The input:
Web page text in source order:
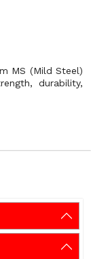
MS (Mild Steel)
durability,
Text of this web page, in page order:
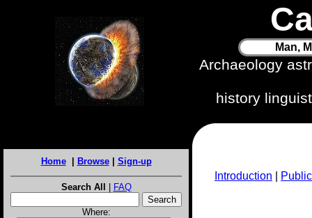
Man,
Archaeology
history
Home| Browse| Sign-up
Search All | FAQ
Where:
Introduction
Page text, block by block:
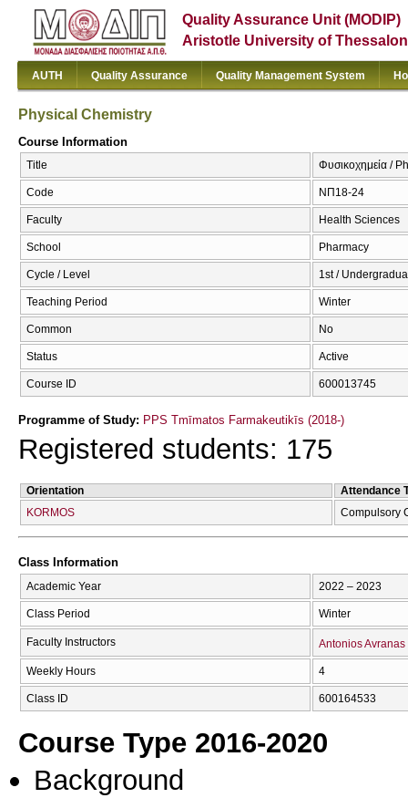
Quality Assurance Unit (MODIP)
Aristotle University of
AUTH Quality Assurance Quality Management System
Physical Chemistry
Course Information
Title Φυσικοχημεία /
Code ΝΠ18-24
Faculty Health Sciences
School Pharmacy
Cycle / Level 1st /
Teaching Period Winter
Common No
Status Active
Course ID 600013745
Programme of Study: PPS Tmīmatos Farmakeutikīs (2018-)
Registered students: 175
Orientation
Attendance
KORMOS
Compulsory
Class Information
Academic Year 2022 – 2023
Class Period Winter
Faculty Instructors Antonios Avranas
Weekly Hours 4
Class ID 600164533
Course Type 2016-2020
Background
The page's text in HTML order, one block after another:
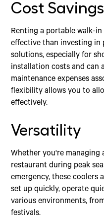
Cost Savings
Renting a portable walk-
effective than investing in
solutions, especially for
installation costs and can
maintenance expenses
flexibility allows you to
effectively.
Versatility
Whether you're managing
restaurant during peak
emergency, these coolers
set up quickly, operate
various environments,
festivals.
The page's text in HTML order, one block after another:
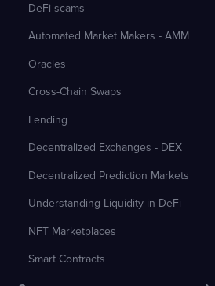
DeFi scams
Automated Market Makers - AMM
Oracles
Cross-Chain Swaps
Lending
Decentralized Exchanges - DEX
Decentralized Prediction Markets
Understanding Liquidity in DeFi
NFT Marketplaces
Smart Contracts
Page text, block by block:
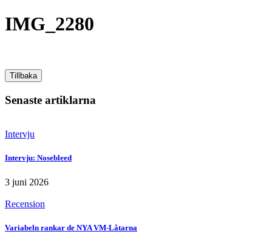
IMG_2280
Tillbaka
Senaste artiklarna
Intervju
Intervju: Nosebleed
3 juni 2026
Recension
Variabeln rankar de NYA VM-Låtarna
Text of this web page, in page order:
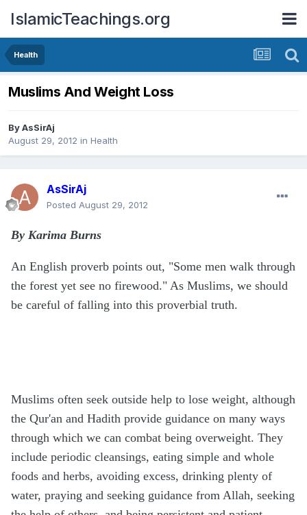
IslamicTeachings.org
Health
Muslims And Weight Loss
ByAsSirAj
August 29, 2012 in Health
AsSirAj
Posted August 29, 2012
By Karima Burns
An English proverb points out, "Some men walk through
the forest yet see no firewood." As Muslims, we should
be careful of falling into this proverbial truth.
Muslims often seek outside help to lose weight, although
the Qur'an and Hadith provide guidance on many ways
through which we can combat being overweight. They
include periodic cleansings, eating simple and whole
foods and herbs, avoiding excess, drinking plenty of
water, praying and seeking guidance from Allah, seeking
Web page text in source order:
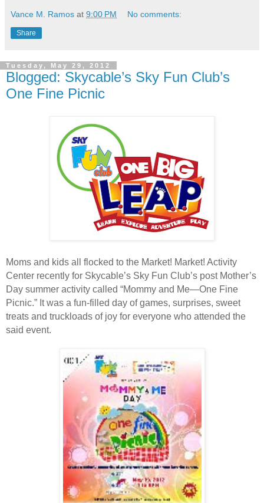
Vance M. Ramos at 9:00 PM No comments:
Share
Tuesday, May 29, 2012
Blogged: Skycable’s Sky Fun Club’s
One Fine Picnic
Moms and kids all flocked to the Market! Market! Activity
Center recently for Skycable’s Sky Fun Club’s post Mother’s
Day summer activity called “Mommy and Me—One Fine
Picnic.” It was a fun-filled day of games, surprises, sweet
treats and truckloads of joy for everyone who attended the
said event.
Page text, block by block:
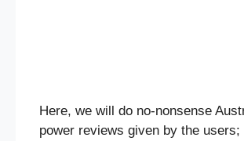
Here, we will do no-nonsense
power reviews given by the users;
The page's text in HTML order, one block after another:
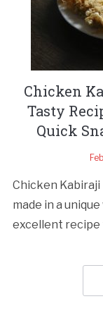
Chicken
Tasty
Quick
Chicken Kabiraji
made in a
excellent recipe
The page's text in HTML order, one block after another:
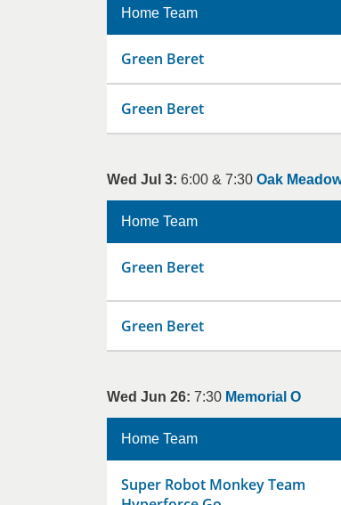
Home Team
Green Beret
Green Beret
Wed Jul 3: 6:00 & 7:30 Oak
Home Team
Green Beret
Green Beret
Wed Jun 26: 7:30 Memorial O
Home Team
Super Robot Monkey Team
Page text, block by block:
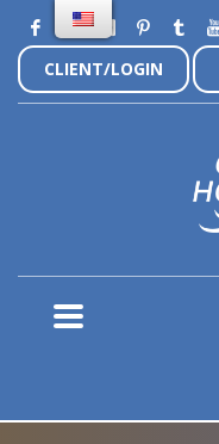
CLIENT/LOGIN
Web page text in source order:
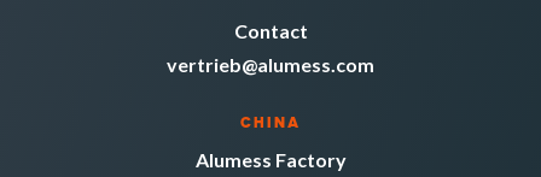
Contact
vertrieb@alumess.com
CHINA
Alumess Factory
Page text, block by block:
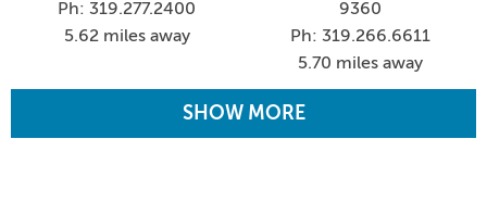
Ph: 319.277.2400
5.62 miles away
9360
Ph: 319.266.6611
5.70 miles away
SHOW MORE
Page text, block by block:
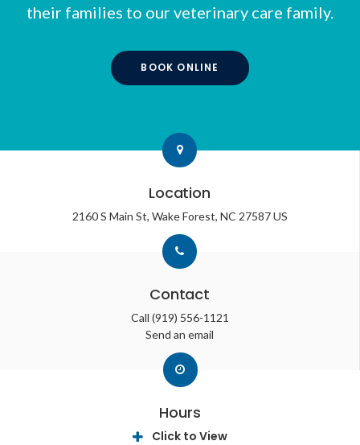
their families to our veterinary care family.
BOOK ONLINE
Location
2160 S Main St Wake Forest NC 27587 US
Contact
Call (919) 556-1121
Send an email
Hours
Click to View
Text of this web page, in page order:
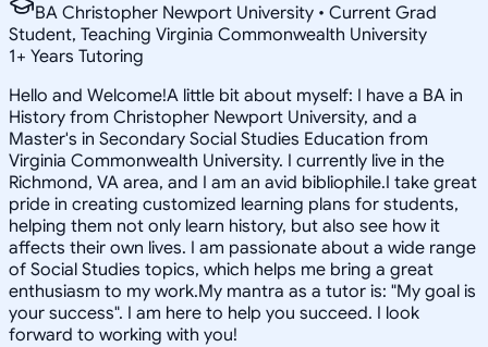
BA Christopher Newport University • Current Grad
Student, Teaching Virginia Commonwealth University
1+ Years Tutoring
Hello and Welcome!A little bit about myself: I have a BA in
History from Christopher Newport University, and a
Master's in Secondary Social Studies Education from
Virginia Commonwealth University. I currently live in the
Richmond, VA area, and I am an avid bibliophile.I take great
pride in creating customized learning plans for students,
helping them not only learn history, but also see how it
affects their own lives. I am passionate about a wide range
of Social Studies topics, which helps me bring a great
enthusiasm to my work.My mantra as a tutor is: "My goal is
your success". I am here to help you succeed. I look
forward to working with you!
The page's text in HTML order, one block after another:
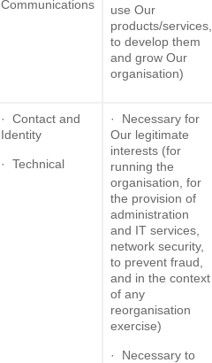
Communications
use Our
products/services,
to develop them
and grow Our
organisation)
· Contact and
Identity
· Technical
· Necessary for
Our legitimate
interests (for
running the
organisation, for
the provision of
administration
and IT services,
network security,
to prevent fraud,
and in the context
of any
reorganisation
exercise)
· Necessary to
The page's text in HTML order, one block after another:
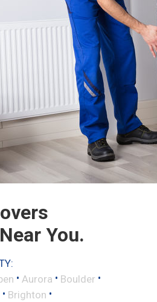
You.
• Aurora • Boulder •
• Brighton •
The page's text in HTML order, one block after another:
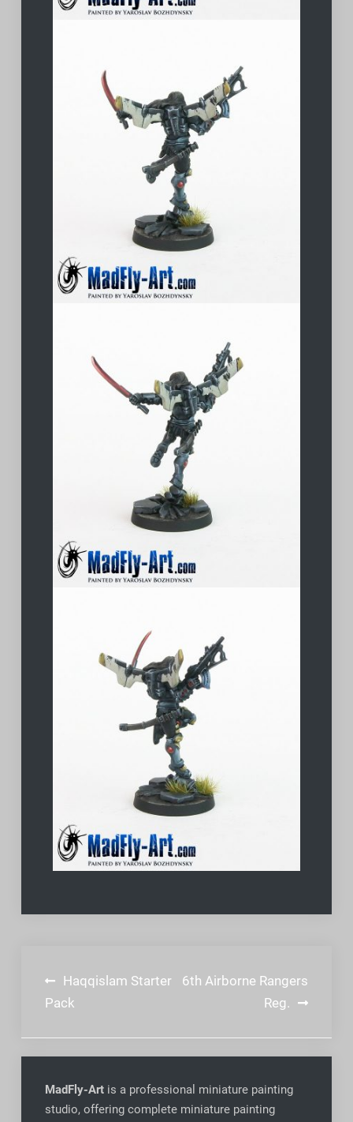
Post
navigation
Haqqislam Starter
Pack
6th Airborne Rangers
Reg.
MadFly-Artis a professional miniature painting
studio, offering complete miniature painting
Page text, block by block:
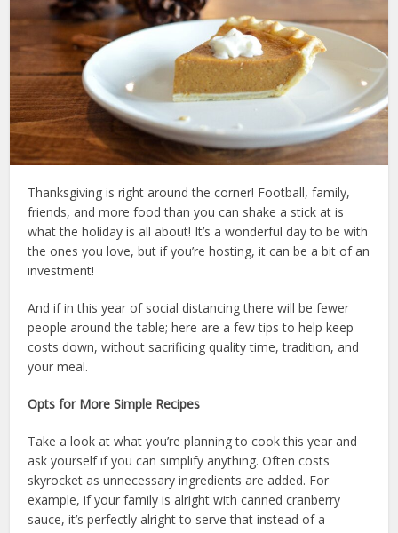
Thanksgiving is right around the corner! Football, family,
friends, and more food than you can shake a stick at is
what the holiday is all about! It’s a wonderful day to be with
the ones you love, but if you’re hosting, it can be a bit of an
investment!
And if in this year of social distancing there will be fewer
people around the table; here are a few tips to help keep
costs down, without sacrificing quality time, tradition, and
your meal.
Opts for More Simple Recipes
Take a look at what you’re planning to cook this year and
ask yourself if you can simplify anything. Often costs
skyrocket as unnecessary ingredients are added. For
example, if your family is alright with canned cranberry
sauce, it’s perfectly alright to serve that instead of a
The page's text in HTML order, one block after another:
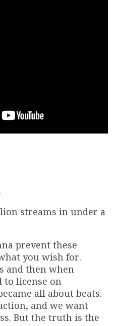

Work instructions: Copy the whole listing above word for word but do not carry over the pictures.

Answer:
Web page text in source order:
MS (Mild Steel)
durability,
Text of this web page, in page order:
Man,
Archaeology
history
Home| Browse| Sign-up
Search All | FAQ
Where:
Introduction
Page text, block by block:
Quality Assurance Unit (MODIP)
Aristotle University of
AUTH Quality Assurance Quality Management System
Physical Chemistry
Course Information
Title Φυσικοχημεία /
Code ΝΠ18-24
Faculty Health Sciences
School Pharmacy
Cycle / Level 1st /
Teaching Period Winter
Common No
Status Active
Course ID 600013745
Programme of Study: PPS Tmīmatos Farmakeutikīs (2018-)
Registered students: 175
Orientation
Attendance
KORMOS
Compulsory
Class Information
Academic Year 2022 – 2023
Class Period Winter
Faculty Instructors Antonios Avranas
Weekly Hours 4
Class ID 600164533
Course Type 2016-2020
Background
The page's text in HTML order, one block after another:
Cost Savings
Renting a portable walk-
effective than investing in
solutions, especially for
installation costs and can
maintenance expenses
flexibility allows you to
effectively.
Versatility
Whether you're managing
restaurant during peak
emergency, these coolers
set up quickly, operate
various environments,
festivals.
The page's text in HTML order, one block after another:
DeFi scams
Automated Market Makers - AMM
Oracles
Cross-Chain Swaps
Lending
Decentralized Exchanges - DEX
Decentralized Prediction Markets
Understanding Liquidity in DeFi
NFT Marketplaces
Smart Contracts
Page text, block by block:
IMG_2280
Tillbaka
Senaste artiklarna
Intervju
Intervju: Nosebleed
3 juni 2026
Recension
Variabeln rankar de NYA VM-Låtarna
Text of this web page, in page order:
IslamicTeachings.org
Health
Muslims And Weight Loss
ByAsSirAj
August 29, 2012 in Health
AsSirAj
Posted August 29, 2012
By Karima Burns
An English proverb points out, "Some men walk through
the forest yet see no firewood." As Muslims, we should
be careful of falling into this proverbial truth.
Muslims often seek outside help to lose weight, although
the Qur'an and Hadith provide guidance on many ways
through which we can combat being overweight. They
include periodic cleansings, eating simple and whole
foods and herbs, avoiding excess, drinking plenty of
water, praying and seeking guidance from Allah, seeking
Web page text in source order:
Vance M. Ramos at 9:00 PM No comments:
Share
Tuesday, May 29, 2012
Blogged: Skycable’s Sky Fun Club’s
One Fine Picnic
Moms and kids all flocked to the Market! Market! Activity
Center recently for Skycable’s Sky Fun Club’s post Mother’s
Day summer activity called “Mommy and Me—One Fine
Picnic.” It was a fun-filled day of games, surprises, sweet
treats and truckloads of joy for everyone who attended the
said event.
Page text, block by block:
Here, we will do no-nonsense
power reviews given by the users;
The page's text in HTML order, one block after another:
Chicken
Tasty
Quick
Chicken Kabiraji
made in a
excellent recipe
The page's text in HTML order, one block after another:
Home Team
Green Beret
Green Beret
Wed Jul 3: 6:00 & 7:30 Oak
Home Team
Green Beret
Green Beret
Wed Jun 26: 7:30 Memorial O
Home Team
Super Robot Monkey Team
Page text, block by block:
CLIENT/LOGIN
Web page text in source order:
Contact
vertrieb@alumess.com
CHINA
Alumess Factory
Page text, block by block:
Ph: 319.277.2400
5.62 miles away
9360
Ph: 319.266.6611
5.70 miles away
SHOW MORE
Page text, block by block:
their families to our veterinary care family.
BOOK ONLINE
Location
2160 S Main St Wake Forest NC 27587 US
Contact
Call (919) 556-1121
Send an email
Hours
Click to View
Text of this web page, in page order:
BA Christopher Newport University • Current Grad
Student, Teaching Virginia Commonwealth University
1+ Years Tutoring
Hello and Welcome!A little bit about myself: I have a BA in
History from Christopher Newport University, and a
Master's in Secondary Social Studies Education from
Virginia Commonwealth University. I currently live in the
Richmond, VA area, and I am an avid bibliophile.I take great
pride in creating customized learning plans for students,
helping them not only learn history, but also see how it
affects their own lives. I am passionate about a wide range
of Social Studies topics, which helps me bring a great
enthusiasm to my work.My mantra as a tutor is: "My goal is
your success". I am here to help you succeed. I look
forward to working with you!
The page's text in HTML order, one block after another:
Communications
use Our
products/services,
to develop them
and grow Our
organisation)
· Contact and
Identity
· Technical
· Necessary for
Our legitimate
interests (for
running the
organisation, for
the provision of
administration
and IT services,
network security,
to prevent fraud,
and in the context
of any
reorganisation
exercise)
· Necessary to
The page's text in HTML order, one block after another:
You.
• Aurora • Boulder •
• Brighton •
The page's text in HTML order, one block after another:
Post
navigation
Haqqislam Starter
Pack
6th Airborne Rangers
Reg.
MadFly-Artis a professional miniature painting
studio, offering complete miniature painting
Page text, block by block:
Thanksgiving is right around the corner! Football, family,
friends, and more food than you can shake a stick at is
what the holiday is all about! It’s a wonderful day to be with
the ones you love, but if you’re hosting, it can be a bit of an
investment!
And if in this year of social distancing there will be fewer
people around the table; here are a few tips to help keep
costs down, without sacrificing quality time, tradition, and
your meal.
Opts for More Simple Recipes
Take a look at what you’re planning to cook this year and
ask yourself if you can simplify anything. Often costs
skyrocket as unnecessary ingredients are added. For
example, if your family is alright with canned cranberry
sauce, it’s perfectly alright to serve that instead of a
The page's text in HTML order, one block after another:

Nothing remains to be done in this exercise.